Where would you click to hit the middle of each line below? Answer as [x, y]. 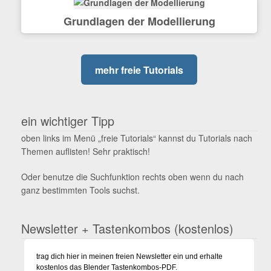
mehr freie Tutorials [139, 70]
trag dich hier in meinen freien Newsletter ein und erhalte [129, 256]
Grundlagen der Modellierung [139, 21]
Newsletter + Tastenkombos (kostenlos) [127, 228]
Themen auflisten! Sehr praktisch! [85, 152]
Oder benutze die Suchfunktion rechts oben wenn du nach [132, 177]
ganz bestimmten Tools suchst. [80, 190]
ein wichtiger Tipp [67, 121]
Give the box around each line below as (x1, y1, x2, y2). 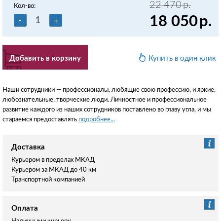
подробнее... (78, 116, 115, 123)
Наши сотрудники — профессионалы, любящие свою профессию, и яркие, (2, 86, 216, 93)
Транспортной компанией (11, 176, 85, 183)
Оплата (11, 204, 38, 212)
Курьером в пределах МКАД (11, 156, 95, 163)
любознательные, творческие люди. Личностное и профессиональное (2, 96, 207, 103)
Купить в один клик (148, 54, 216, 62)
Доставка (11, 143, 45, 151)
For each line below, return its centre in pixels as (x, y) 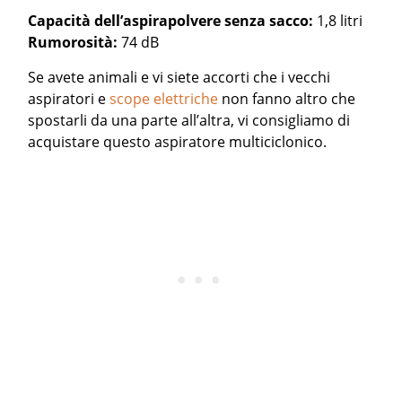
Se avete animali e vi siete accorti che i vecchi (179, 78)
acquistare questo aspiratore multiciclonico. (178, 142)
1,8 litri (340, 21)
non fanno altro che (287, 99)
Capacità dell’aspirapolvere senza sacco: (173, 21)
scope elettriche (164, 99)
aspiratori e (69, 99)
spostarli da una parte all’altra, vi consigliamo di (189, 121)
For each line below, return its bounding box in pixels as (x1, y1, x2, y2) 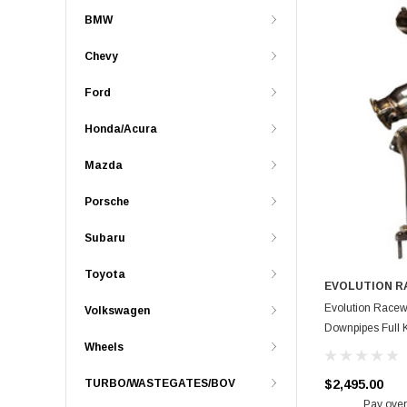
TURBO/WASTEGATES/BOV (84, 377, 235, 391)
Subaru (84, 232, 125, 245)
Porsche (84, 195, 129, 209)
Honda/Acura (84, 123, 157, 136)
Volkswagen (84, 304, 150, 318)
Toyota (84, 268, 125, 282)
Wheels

* * * *

The expected output is the exact run of lines from the first line of the material above through the line that contains "ganz bestimmten Tools suchst. [80, 190]", minus any pictures.

**EXERCISE RESULT**
Where would you click to hit the middle of each line below? Answer as [x, y]. 
mehr freie Tutorials [139, 70]
trag dich hier in meinen freien Newsletter ein und erhalte [129, 256]
Grundlagen der Modellierung [139, 21]
Newsletter + Tastenkombos (kostenlos) [127, 228]
Themen auflisten! Sehr praktisch! [85, 152]
Oder benutze die Suchfunktion rechts oben wenn du nach [132, 177]
ganz bestimmten Tools suchst. [80, 190]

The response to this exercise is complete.